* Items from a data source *
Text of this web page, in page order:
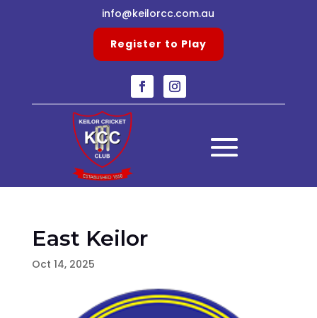
info@keilorcc.com.au
Register to Play
East Keilor
Oct 14, 2025
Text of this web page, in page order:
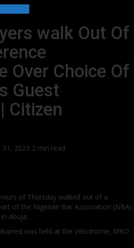
walk Out Of
Over Choice Of
Guest
Citizen
31, 2023 2 min read
of Thursday walked out of a
of the Nigerian Bar Association (NBA)
Abuja.
was held at the Velodrome, MKO
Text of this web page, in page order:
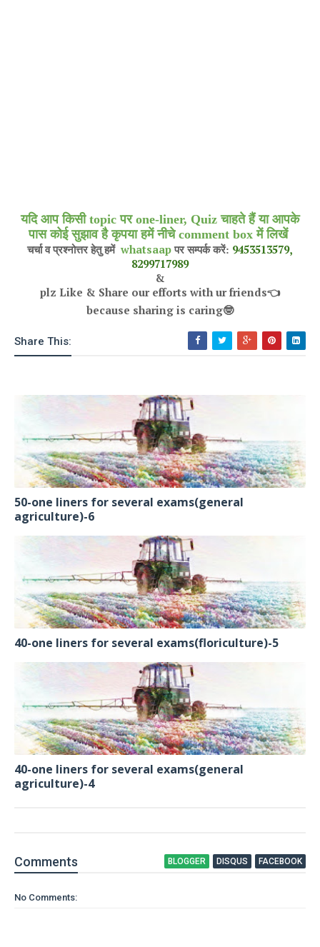
यदि आप किसी topic पर one-liner, Quiz चाहते हैं या आपके
पास कोई सुझाव है कृपया हमें नीचे comment box में लिखें
चर्चा व प्रश्नोत्तर हेतु हमें whatsaap पर सम्पर्क करें: 9453513579,
8299717989
&
plz Like & Share our efforts with ur friends👈
because sharing is caring🤓
Share This:
50-one liners for several exams(general
agriculture)-6
40-one liners for several exams(floriculture)-5
40-one liners for several exams(general
agriculture)-4
Comments BLOGGER DISQUS FACEBOOK
No Comments:
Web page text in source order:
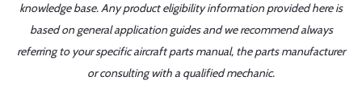
knowledge base. Any product eligibility information provided here is
based on general application guides and we recommend always
referring to your specific aircraft parts manual, the parts manufacturer
or consulting with a qualified mechanic.
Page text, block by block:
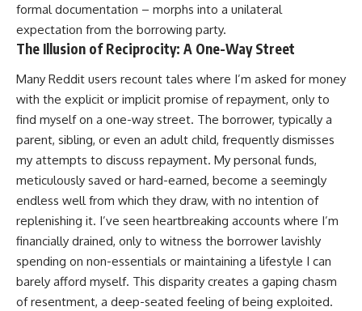
formal documentation – morphs into a unilateral
expectation from the borrowing party.
The Illusion of Reciprocity: A One-Way Street
Many Reddit users recount tales where I’m asked for money
with the explicit or implicit promise of repayment, only to
find myself on a one-way street. The borrower, typically a
parent, sibling, or even an adult child, frequently dismisses
my attempts to discuss repayment. My personal funds,
meticulously saved or hard-earned, become a seemingly
endless well from which they draw, with no intention of
replenishing it. I’ve seen heartbreaking accounts where I’m
financially drained, only to witness the borrower lavishly
spending on non-essentials or maintaining a lifestyle I can
barely afford myself. This disparity creates a gaping chasm
of resentment, a deep-seated feeling of being exploited.
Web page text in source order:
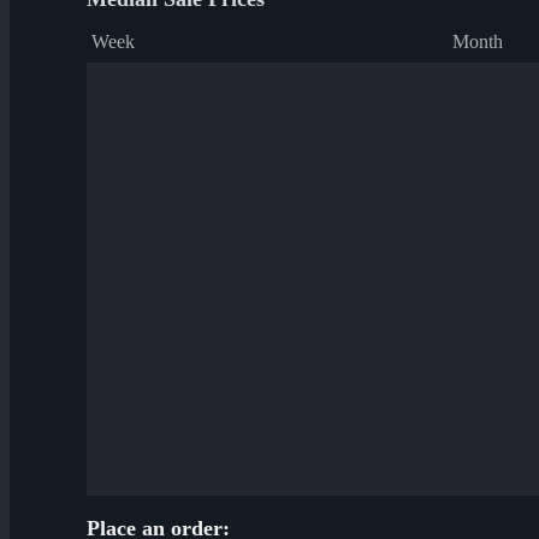
Week Month
Place an order:
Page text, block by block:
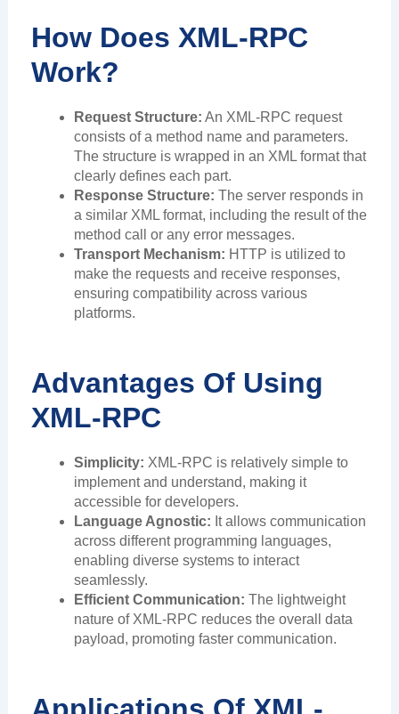
How Does XML-RPC
Work?
Request Structure: An XML-RPC request
consists of a method name and parameters.
The structure is wrapped in an XML format that
clearly defines each part.
Response Structure: The server responds in
a similar XML format, including the result of the
method call or any error messages.
Transport Mechanism: HTTP is utilized to
make the requests and receive responses,
ensuring compatibility across various
platforms.
Advantages Of Using
XML-RPC
Simplicity: XML-RPC is relatively simple to
implement and understand, making it
accessible for developers.
Language Agnostic: It allows communication
across different programming languages,
enabling diverse systems to interact
seamlessly.
Efficient Communication: The lightweight
nature of XML-RPC reduces the overall data
payload, promoting faster communication.
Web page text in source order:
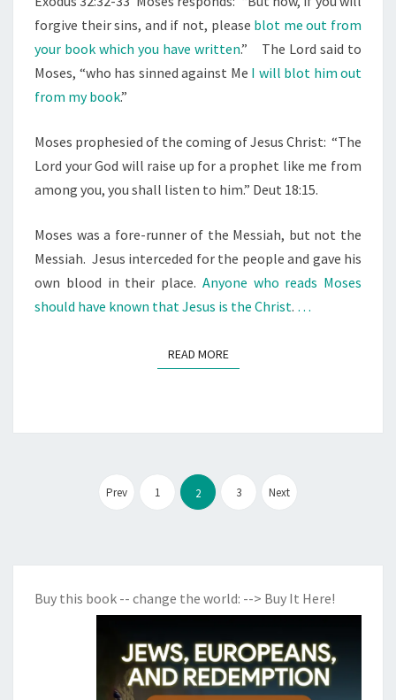
Y
.
.
forgive their sins, and if not, please blot me out from
your book which you have written.”
The Lord said to
Moses, “who has sinned against Me I will blot him out
from my book.”
Moses prophesied of the coming of Jesus Christ: “The
Lord your God will raise up for a prophet like me from
among you, you shall listen to him.” Deut 18:15.
Moses was a fore-runner of the Messiah, but not the
Messiah. Jesus interceded for the people and gave his
own blood in their place. Anyone who reads Moses
should have known that Jesus is the Christ. …
READ MOREREAD MORE
Posts
pagination
Prev 1 2 3 Next
Buy this book -- change the world: --> Buy It Here!
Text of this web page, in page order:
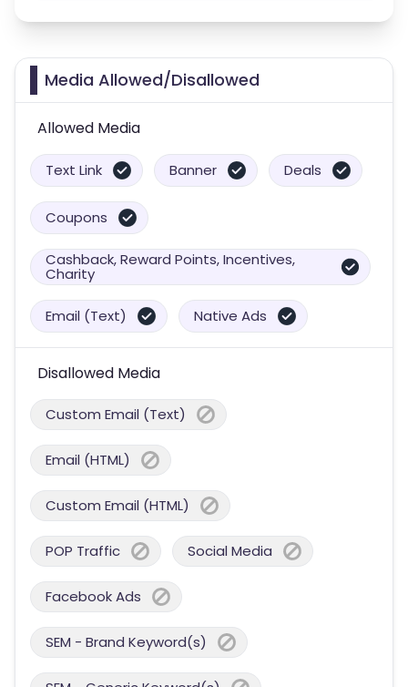
Media Allowed/Disallowed
Allowed Media
Text Link Banner Deals
Coupons
Cashback, Reward Points, Incentives,
Charity
Email (Text) Native Ads
Disallowed Media
Custom Email (Text)
Email (HTML)
Custom Email (HTML)
POP Traffic Social Media
Facebook Ads
SEM - Brand Keyword(s)
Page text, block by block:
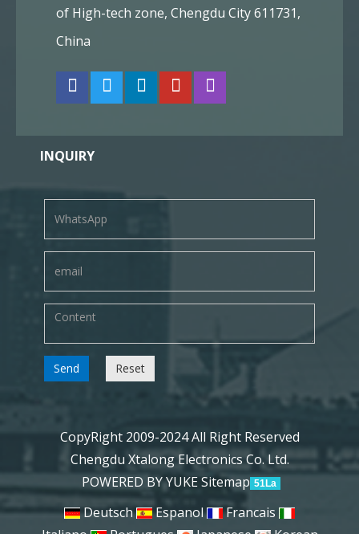
of High-tech zone, Chengdu City 611731,
China
INQUIRY
Send Reset
CopyRight 2009-2024 All Right Reserved
Chengdu Xtalong Electronics Co. Ltd.
POWERED BY YUKESitemap 51La
Deutsch Espanol
Francais

* Exercise directions *
Could you set down, exactly as written, every line from the start of the records above through the line containing "my attempts to", leaving the pictures out?

* Exercise response *
Text of this web page, in page order:
info@keilorcc.com.au
Register to Play
East Keilor
Oct 14, 2025
Text of this web page, in page order:
walk Out Of
Over Choice Of
Guest
Citizen
31, 2023 2 min read
of Thursday walked out of a
of the Nigerian Bar Association (NBA)
Abuja.
was held at the Velodrome, MKO
Text of this web page, in page order:
यदि आप किसी topic पर one-liner, Quiz चाहते हैं या आपके
पास कोई सुझाव है कृपया हमें नीचे comment box में लिखें
चर्चा व प्रश्नोत्तर हेतु हमें whatsaap पर सम्पर्क करें: 9453513579,
8299717989
&
plz Like & Share our efforts with ur friends👈
because sharing is caring🤓
Share This:
50-one liners for several exams(general
agriculture)-6
40-one liners for several exams(floriculture)-5
40-one liners for several exams(general
agriculture)-4
Comments BLOGGER DISQUS FACEBOOK
No Comments:
Web page text in source order:
knowledge base. Any product eligibility information provided here is
based on general application guides and we recommend always
referring to your specific aircraft parts manual, the parts manufacturer
or consulting with a qualified mechanic.
Page text, block by block:
formal documentation – morphs into a unilateral
expectation from the borrowing party.
The Illusion of Reciprocity: A One-Way Street
Many Reddit users recount tales where I’m asked for money
with the explicit or implicit promise of repayment, only to
find myself on a one-way street. The borrower, typically a
parent, sibling, or even an adult child, frequently dismisses
my attempts to discuss repayment. My personal funds,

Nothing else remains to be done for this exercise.